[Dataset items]
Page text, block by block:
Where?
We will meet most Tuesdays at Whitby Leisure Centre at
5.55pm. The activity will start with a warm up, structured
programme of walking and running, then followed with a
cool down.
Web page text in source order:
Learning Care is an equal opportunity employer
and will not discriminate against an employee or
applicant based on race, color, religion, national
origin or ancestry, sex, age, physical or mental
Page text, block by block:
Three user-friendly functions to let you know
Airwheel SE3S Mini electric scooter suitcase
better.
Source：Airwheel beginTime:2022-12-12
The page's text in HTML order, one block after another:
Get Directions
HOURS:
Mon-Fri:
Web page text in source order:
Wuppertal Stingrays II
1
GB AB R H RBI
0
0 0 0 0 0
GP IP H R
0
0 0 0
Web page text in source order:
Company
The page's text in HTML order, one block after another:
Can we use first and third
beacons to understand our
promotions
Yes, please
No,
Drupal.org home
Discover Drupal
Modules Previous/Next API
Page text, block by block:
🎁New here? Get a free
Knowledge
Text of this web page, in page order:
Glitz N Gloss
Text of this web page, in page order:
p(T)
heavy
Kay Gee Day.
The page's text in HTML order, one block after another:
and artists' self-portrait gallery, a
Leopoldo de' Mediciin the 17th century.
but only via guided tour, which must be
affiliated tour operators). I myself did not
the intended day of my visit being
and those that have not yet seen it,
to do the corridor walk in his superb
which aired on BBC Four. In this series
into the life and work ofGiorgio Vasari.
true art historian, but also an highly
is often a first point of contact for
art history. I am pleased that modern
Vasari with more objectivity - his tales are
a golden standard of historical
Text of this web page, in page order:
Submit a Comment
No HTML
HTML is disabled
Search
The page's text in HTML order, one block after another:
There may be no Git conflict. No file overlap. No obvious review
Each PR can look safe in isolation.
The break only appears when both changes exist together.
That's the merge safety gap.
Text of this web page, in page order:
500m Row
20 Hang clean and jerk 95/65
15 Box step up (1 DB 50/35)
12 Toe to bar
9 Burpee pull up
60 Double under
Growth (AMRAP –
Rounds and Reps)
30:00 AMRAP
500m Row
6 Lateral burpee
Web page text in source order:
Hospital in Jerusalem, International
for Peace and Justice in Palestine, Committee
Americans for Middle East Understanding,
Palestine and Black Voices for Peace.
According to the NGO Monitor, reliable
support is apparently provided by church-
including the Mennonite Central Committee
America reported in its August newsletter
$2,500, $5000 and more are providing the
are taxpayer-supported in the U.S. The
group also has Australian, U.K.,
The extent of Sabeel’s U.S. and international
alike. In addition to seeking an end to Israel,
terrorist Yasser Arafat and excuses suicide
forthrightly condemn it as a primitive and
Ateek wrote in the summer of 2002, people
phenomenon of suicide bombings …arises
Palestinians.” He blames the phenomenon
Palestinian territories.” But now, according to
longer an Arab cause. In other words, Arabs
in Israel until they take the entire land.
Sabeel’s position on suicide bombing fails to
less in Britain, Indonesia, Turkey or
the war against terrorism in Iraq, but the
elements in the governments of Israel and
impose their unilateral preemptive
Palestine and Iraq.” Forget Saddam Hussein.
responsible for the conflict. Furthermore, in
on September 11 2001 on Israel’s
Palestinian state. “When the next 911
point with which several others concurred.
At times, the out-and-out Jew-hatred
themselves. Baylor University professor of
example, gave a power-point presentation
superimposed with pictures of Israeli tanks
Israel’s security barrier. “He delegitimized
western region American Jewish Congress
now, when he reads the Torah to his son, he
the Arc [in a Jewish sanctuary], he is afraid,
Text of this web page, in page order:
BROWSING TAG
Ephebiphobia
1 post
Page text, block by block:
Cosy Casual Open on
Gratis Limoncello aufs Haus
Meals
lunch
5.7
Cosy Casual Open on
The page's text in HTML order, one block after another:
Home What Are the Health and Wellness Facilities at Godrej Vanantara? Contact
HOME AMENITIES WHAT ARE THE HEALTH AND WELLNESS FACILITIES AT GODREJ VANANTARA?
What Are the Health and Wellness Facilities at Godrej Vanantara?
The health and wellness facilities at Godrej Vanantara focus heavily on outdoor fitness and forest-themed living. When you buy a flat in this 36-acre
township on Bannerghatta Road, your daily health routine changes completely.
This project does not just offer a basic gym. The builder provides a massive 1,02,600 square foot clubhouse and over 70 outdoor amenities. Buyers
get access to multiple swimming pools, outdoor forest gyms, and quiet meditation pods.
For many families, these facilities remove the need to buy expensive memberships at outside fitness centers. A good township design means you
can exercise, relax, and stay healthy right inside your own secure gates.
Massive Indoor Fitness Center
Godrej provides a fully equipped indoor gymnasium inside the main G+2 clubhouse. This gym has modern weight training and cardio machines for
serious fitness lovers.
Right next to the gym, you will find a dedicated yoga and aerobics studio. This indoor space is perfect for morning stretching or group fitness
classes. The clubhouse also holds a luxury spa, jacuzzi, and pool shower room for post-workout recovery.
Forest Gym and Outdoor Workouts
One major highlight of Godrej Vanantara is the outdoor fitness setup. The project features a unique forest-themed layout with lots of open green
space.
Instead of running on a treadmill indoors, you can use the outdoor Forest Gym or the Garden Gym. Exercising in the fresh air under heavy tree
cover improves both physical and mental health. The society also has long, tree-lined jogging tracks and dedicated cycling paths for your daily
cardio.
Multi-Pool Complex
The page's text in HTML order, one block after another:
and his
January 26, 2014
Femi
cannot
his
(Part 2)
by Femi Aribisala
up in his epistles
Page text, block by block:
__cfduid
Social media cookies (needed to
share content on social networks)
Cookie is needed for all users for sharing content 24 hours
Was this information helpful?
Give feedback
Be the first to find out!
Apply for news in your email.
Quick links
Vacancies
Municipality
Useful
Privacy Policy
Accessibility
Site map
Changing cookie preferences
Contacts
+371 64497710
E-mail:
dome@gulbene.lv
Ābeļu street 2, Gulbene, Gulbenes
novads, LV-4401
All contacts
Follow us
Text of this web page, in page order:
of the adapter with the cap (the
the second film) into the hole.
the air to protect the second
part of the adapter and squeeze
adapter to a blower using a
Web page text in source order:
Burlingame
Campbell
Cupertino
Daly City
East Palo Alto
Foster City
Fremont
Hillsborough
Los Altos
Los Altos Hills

Assignment:
Print out all the entries precisely as written.

Your response:
Page text, block by block:
Where?
We will meet most Tuesdays at Whitby Leisure Centre at
5.55pm. The activity will start with a warm up, structured
programme of walking and running, then followed with a
cool down.
Web page text in source order:
Learning Care is an equal opportunity employer
and will not discriminate against an employee or
applicant based on race, color, religion, national
origin or ancestry, sex, age, physical or mental
Page text, block by block:
Three user-friendly functions to let you know
Airwheel SE3S Mini electric scooter suitcase
better.
Source：Airwheel beginTime:2022-12-12
The page's text in HTML order, one block after another:
Get Directions
HOURS:
Mon-Fri:
Web page text in source order:
Wuppertal Stingrays II
1
GB AB R H RBI
0
0 0 0 0 0
GP IP H R
0
0 0 0
Web page text in source order:
Company
The page's text in HTML order, one block after another:
Can we use first and third
beacons to understand our
promotions
Yes, please
No,
Drupal.org home
Discover Drupal
Modules Previous/Next API
Page text, block by block:
🎁New here? Get a free
Knowledge
Text of this web page, in page order:
Glitz N Gloss
Text of this web page, in page order:
p(T)
heavy
Kay Gee Day.
The page's text in HTML order, one block after another:
and artists' self-portrait gallery, a
Leopoldo de' Mediciin the 17th century.
but only via guided tour, which must be
affiliated tour operators). I myself did not
the intended day of my visit being
and those that have not yet seen it,
to do the corridor walk in his superb
which aired on BBC Four. In this series
into the life and work ofGiorgio Vasari.
true art historian, but also an highly
is often a first point of contact for
art history. I am pleased that modern
Vasari with more objectivity - his tales are
a golden standard of historical
Text of this web page, in page order:
Submit a Comment
No HTML
HTML is disabled
Search
The page's text in HTML order, one block after another:
There may be no Git conflict. No file overlap. No obvious review
Each PR can look safe in isolation.
The break only appears when both changes exist together.
That's the merge safety gap.
Text of this web page, in page order:
500m Row
20 Hang clean and jerk 95/65
15 Box step up (1 DB 50/35)
12 Toe to bar
9 Burpee pull up
60 Double under
Growth (AMRAP –
Rounds and Reps)
30:00 AMRAP
500m Row
6 Lateral burpee
Web page text in source order:
Hospital in Jerusalem, International
for Peace and Justice in Palestine, Committee
Americans for Middle East Understanding,
Palestine and Black Voices for Peace.
According to the NGO Monitor, reliable
support is apparently provided by church-
including the Mennonite Central Committee
America reported in its August newsletter
$2,500, $5000 and more are providing the
are taxpayer-supported in the U.S. The
group also has Australian, U.K.,
The extent of Sabeel’s U.S. and international
alike. In addition to seeking an end to Israel,
terrorist Yasser Arafat and excuses suicide
forthrightly condemn it as a primitive and
Ateek wrote in the summer of 2002, people
phenomenon of suicide bombings …arises
Palestinians.” He blames the phenomenon
Palestinian territories.” But now, according to
longer an Arab cause. In other words, Arabs
in Israel until they take the entire land.
Sabeel’s position on suicide bombing fails to
less in Britain, Indonesia, Turkey or
the war against terrorism in Iraq, but the
elements in the governments of Israel and
impose their unilateral preemptive
Palestine and Iraq.” Forget Saddam Hussein.
responsible for the conflict. Furthermore, in
on September 11 2001 on Israel’s
Palestinian state. “When the next 911
point with which several others concurred.
At times, the out-and-out Jew-hatred
themselves. Baylor University professor of
example, gave a power-point presentation
superimposed with pictures of Israeli tanks
Israel’s security barrier. “He delegitimized
western region American Jewish Congress
now, when he reads the Torah to his son, he
the Arc [in a Jewish sanctuary], he is afraid,
Text of this web page, in page order:
BROWSING TAG
Ephebiphobia
1 post
Page text, block by block:
Cosy Casual Open on
Gratis Limoncello aufs Haus
Meals
lunch
5.7
Cosy Casual Open on
The page's text in HTML order, one block after another:
Home What Are the Health and Wellness Facilities at Godrej Vanantara? Contact
HOME AMENITIES WHAT ARE THE HEALTH AND WELLNESS FACILITIES AT GODREJ VANANTARA?
What Are the Health and Wellness Facilities at Godrej Vanantara?
The health and wellness facilities at Godrej Vanantara focus heavily on outdoor fitness and forest-themed living. When you buy a flat in this 36-acre
township on Bannerghatta Road, your daily health routine changes completely.
This project does not just offer a basic gym. The builder provides a massive 1,02,600 square foot clubhouse and over 70 outdoor amenities. Buyers
get access to multiple swimming pools, outdoor forest gyms, and quiet meditation pods.
For many families, these facilities remove the need to buy expensive memberships at outside fitness centers. A good township design means you
can exercise, relax, and stay healthy right inside your own secure gates.
Massive Indoor Fitness Center
Godrej provides a fully equipped indoor gymnasium inside the main G+2 clubhouse. This gym has modern weight training and cardio machines for
serious fitness lovers.
Right next to the gym, you will find a dedicated yoga and aerobics studio. This indoor space is perfect for morning stretching or group fitness
classes. The clubhouse also holds a luxury spa, jacuzzi, and pool shower room for post-workout recovery.
Forest Gym and Outdoor Workouts
One major highlight of Godrej Vanantara is the outdoor fitness setup. The project features a unique forest-themed layout with lots of open green
space.
Instead of running on a treadmill indoors, you can use the outdoor Forest Gym or the Garden Gym. Exercising in the fresh air under heavy tree
cover improves both physical and mental health. The society also has long, tree-lined jogging tracks and dedicated cycling paths for your daily
cardio.
Multi-Pool Complex
The page's text in HTML order, one block after another:
and his
January 26, 2014
Femi
cannot
his
(Part 2)
by Femi Aribisala
up in his epistles
Page text, block by block:
__cfduid
Social media cookies (needed to
share content on social networks)
Cookie is needed for all users for sharing content 24 hours
Was this information helpful?
Give feedback
Be the first to find out!
Apply for news in your email.
Quick links
Vacancies
Municipality
Useful
Privacy Policy
Accessibility
Site map
Changing cookie preferences
Contacts
+371 64497710
E-mail:
dome@gulbene.lv
Ābeļu street 2, Gulbene, Gulbenes
novads, LV-4401
All contacts
Follow us
Text of this web page, in page order:
of the adapter with the cap (the
the second film) into the hole.
the air to protect the second
part of the adapter and squeeze
adapter to a blower using a
Web page text in source order:
Burlingame
Campbell
Cupertino
Daly City
East Palo Alto
Foster City
Fremont
Hillsborough
Los Altos
Los Altos Hills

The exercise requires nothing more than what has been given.